Ух ты, может, и Иваныч был змеем в шестом поколении? Вот и искал змея внутри себя. Так и помер в прошлом году от цирроза, не отыскав.
- Мой подарок, делла, - шелестит василиск и бутыль протягивает с чем-то вязким.
- Змеиный самогон? - спрашиваю.
- Слюна моя, - отвечает гордо так, голову вскинув. - Целебная.
- Жмотяра какой, - шепчу я, а фрейлина уже бутыль утаскивает. Хорошо все-таки королевой быть.
- Кер Ван Дракуль с Упырьего Острова!
Так, а этот кто? Зубы скалит, два клыка торчат довольно кровожадно. А, это ж этот, внучка еще смотрела фильм про них... ну, как их там... на солнце еще отсвечивали, как мои стеклянные бусы, которые Кузнецов мне на годовщину подарил. Вампир! Точно! По этой причине руку я ему свою целовать не даю. да и вообще решаю избавиться от него в числе первых. Я по молодости малокровием страдала. А вот подарок хороший преподнес - диадему драгоценную из проклятого клада.

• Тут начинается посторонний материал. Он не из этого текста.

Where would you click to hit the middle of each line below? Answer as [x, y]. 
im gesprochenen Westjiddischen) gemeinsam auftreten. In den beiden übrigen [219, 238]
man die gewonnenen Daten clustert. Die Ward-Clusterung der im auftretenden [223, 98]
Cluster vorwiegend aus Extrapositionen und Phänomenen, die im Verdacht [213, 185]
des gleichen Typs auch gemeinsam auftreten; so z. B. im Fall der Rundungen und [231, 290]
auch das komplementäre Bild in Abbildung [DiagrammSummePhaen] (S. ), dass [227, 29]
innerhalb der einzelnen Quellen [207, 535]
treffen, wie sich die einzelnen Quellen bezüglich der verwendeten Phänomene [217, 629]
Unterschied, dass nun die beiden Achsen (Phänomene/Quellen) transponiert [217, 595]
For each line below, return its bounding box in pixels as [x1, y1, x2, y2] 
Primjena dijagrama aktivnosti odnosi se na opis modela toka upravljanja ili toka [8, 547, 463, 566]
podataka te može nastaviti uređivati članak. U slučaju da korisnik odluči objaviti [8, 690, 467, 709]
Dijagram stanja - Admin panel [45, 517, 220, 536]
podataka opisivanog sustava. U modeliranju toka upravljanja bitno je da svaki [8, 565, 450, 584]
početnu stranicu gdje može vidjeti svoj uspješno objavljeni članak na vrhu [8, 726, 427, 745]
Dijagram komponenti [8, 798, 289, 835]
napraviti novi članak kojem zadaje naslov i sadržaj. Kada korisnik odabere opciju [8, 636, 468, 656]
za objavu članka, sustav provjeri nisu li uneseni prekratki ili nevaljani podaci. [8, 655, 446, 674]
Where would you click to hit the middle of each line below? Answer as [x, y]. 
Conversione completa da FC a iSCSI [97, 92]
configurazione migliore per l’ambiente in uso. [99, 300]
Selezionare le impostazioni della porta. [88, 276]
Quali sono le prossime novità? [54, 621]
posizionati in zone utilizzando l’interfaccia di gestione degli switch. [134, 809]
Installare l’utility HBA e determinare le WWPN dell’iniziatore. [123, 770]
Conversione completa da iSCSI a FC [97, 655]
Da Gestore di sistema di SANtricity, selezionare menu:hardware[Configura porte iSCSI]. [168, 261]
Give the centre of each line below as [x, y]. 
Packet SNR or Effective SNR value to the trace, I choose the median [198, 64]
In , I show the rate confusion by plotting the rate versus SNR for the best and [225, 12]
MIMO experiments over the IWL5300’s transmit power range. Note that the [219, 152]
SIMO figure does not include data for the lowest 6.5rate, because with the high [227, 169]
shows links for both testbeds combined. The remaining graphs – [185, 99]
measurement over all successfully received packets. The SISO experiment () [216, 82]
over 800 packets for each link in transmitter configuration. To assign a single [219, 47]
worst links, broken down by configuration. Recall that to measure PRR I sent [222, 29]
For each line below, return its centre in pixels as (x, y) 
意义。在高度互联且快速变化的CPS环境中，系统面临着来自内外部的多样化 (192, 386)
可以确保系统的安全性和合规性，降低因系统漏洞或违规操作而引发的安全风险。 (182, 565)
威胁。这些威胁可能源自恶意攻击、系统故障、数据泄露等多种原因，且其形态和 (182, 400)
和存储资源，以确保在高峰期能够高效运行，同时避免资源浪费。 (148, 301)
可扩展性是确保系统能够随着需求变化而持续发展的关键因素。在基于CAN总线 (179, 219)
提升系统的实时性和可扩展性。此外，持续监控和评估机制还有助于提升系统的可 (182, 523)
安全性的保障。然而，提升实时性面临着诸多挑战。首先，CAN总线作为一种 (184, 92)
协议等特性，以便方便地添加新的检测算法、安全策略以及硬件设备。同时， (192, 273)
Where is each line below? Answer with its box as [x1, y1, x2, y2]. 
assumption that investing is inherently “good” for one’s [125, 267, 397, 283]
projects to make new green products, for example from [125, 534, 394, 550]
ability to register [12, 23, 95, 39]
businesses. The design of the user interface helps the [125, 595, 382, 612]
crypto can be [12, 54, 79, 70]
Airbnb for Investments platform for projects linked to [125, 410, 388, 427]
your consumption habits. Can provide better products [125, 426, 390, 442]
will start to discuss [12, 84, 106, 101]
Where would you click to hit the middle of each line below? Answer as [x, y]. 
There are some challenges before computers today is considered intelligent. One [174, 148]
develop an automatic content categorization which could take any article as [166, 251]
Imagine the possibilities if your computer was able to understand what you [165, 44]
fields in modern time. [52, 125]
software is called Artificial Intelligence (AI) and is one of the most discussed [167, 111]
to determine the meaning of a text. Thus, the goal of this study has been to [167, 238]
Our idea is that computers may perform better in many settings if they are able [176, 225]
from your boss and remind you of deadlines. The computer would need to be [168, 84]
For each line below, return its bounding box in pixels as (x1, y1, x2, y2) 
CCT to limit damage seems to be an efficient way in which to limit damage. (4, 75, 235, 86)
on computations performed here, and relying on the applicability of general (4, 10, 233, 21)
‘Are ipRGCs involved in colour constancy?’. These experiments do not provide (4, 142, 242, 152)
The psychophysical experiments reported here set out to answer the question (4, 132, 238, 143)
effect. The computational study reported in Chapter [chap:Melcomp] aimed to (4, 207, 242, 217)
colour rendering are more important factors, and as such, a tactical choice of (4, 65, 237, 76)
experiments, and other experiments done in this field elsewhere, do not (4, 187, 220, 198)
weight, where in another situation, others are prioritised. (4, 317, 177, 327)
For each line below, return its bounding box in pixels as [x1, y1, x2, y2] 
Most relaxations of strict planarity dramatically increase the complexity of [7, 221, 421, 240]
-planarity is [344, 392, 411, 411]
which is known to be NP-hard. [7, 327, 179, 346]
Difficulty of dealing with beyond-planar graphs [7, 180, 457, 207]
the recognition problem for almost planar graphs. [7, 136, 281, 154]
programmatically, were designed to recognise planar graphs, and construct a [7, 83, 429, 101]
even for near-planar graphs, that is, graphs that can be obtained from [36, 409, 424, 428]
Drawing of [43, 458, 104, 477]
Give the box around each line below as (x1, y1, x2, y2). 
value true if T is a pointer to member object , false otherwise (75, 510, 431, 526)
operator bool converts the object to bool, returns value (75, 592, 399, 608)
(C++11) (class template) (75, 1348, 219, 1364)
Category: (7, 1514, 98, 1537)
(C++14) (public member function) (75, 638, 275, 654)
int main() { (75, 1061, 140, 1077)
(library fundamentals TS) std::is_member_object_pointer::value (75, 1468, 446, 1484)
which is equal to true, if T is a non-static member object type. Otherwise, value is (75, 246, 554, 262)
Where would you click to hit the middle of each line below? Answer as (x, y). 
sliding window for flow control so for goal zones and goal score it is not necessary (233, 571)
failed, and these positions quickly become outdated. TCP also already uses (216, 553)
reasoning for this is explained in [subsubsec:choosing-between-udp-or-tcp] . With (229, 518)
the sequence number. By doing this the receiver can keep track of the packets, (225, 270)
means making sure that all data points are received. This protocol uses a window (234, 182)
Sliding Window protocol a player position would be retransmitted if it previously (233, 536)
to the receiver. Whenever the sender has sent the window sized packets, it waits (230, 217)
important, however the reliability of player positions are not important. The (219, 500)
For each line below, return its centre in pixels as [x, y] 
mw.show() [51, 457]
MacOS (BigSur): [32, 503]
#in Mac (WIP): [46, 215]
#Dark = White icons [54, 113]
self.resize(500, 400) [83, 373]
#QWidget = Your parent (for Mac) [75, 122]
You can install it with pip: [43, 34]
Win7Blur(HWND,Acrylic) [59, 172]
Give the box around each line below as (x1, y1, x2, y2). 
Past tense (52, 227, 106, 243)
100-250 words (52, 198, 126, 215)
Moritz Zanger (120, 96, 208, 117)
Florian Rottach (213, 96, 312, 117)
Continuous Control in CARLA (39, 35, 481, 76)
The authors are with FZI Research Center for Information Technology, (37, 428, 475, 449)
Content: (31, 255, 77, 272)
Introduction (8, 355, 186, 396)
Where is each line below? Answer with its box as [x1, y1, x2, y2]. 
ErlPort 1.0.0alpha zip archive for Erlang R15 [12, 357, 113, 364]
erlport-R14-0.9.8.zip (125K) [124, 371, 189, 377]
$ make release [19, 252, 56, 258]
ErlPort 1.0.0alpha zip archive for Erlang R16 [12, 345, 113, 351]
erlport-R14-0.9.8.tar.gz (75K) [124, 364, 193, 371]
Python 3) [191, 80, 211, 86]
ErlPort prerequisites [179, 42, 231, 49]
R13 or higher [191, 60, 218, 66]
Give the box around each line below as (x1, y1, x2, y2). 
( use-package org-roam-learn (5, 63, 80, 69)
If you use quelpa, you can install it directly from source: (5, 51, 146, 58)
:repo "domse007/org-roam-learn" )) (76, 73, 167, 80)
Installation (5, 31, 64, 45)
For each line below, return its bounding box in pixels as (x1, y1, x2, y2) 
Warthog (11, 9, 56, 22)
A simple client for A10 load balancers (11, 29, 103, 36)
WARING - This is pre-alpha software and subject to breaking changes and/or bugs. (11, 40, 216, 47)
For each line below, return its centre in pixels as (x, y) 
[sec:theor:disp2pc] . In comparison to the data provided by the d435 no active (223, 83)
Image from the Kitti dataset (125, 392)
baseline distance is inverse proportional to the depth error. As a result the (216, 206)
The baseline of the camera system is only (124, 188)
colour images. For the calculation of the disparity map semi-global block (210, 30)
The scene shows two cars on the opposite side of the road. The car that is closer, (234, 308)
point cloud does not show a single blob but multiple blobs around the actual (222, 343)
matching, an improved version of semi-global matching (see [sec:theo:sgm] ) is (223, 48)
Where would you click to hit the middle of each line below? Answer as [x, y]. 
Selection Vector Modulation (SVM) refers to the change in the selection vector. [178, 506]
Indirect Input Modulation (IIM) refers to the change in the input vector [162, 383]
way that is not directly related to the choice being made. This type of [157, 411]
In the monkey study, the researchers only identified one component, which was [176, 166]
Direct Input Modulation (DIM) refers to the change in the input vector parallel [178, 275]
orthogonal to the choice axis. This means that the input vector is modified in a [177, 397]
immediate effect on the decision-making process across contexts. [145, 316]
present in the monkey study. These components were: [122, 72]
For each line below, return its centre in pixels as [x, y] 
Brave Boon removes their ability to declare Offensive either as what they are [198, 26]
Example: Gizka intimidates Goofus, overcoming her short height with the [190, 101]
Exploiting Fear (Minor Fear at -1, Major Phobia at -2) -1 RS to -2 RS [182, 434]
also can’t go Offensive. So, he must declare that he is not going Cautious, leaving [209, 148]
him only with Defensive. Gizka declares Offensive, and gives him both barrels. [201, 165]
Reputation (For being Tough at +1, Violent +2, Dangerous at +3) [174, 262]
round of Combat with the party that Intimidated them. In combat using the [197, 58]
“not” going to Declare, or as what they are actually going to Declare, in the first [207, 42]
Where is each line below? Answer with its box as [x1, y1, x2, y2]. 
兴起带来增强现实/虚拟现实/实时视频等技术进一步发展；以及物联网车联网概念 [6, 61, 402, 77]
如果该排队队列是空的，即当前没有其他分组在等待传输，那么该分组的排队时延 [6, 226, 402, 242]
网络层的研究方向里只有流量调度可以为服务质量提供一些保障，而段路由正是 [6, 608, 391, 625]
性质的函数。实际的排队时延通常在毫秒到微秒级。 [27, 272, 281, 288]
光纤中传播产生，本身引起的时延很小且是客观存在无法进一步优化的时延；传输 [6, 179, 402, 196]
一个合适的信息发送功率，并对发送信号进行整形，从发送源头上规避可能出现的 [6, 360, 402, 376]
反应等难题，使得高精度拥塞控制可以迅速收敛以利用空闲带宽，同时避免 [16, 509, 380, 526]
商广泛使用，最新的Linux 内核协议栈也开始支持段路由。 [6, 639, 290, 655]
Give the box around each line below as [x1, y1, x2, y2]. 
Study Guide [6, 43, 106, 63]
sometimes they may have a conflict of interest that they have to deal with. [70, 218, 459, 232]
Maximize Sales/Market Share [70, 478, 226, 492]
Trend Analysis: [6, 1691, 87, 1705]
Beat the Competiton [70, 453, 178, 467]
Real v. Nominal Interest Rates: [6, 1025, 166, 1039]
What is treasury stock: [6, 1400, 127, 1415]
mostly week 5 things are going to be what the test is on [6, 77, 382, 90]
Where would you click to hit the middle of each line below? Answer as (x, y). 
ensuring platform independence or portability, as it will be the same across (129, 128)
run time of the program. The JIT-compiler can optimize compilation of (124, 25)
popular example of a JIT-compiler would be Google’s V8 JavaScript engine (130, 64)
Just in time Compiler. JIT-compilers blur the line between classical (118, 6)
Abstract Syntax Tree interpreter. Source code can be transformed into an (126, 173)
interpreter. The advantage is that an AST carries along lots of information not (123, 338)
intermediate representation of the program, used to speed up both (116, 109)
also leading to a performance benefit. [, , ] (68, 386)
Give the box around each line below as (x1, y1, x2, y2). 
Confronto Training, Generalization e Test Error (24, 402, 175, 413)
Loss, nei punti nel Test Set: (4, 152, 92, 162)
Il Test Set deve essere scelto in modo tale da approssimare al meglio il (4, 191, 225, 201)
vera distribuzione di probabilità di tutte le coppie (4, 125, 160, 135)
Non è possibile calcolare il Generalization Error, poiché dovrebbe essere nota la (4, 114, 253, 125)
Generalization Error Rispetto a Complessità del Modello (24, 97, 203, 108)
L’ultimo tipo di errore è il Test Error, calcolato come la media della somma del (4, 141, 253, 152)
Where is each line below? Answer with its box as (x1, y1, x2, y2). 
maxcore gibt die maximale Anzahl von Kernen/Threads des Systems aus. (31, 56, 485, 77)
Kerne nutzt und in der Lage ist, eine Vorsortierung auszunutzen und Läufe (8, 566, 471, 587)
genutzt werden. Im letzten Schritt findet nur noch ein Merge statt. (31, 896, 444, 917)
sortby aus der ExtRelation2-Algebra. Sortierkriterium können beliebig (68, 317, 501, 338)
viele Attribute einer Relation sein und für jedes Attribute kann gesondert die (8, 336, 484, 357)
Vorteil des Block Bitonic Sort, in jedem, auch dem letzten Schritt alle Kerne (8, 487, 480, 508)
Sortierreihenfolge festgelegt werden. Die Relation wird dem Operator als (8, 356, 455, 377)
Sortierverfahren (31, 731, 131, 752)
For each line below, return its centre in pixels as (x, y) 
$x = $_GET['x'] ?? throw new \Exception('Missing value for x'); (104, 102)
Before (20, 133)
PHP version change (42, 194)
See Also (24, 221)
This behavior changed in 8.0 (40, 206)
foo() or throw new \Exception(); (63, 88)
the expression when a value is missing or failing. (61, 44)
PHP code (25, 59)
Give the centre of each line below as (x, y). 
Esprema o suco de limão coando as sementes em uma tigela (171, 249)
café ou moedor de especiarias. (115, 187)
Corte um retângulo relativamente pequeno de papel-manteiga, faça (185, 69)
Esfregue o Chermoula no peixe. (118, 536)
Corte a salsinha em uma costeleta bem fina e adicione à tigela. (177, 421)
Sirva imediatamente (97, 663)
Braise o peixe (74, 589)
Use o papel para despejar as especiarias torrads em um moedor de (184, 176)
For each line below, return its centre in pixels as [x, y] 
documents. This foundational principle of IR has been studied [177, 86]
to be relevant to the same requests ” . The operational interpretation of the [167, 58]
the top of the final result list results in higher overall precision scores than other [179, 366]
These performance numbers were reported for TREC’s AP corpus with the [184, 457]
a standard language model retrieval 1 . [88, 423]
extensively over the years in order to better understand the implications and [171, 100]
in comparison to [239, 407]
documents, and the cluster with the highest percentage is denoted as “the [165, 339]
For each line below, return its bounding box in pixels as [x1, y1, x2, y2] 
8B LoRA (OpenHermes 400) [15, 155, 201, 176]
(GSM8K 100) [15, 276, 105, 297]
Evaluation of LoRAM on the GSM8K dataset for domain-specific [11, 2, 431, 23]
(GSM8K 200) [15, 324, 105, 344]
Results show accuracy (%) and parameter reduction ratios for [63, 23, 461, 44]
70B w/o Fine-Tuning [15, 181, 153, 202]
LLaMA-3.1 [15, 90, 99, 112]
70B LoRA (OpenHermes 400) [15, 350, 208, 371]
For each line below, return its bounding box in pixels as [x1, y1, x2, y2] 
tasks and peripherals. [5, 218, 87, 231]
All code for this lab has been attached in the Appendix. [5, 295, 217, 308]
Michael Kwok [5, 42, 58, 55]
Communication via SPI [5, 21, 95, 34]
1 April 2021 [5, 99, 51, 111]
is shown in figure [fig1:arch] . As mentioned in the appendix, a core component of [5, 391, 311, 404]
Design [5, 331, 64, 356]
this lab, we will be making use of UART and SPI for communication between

А мне какая разница, я ж все равно уже на том свете, хуже-то не будет.
- Кер Гаф Вульф из стаи Ржавого Леса!
Лохматый, на линялую собаку похож, башку чешет и кланяется неловко. Стая? А-а-а, этот, наверное, из того же фильма.
- Оборотень? - спрашиваю, когда он руку мою шершавым языком лижет, а сам продолжает башку свою чесать. Видать, блохастый.
Он кивает и точно также молча подарок протягивает - шубу из лисьего меха (надеюсь, без блох). Разговаривать, что ль, не умеет?
- Кер Умертвий из Последнего Погоста!
- Делла Валенсия, вот и встретились, - говорит, будто костьми щелкает. Или это у него суставы гремят? У Кузнецова вон всегда перед дождем болеть да хрустеть начинали.
- А ты кто такой будешь? - спрашиваю, а сама руку из его тощих пальчишек выдираю.
- Некромант я, делла. Могу мертвыми повелевать.
- Мертвыми, говоришь? Передай тогда Петровне, что она потаскуха, потому что я знаю, как она перед Кузнецовым задом своим тощим вертела в семьдесят пятом, пока я в роддоме была! Он мне только на ее похоронах рассказать сподобился!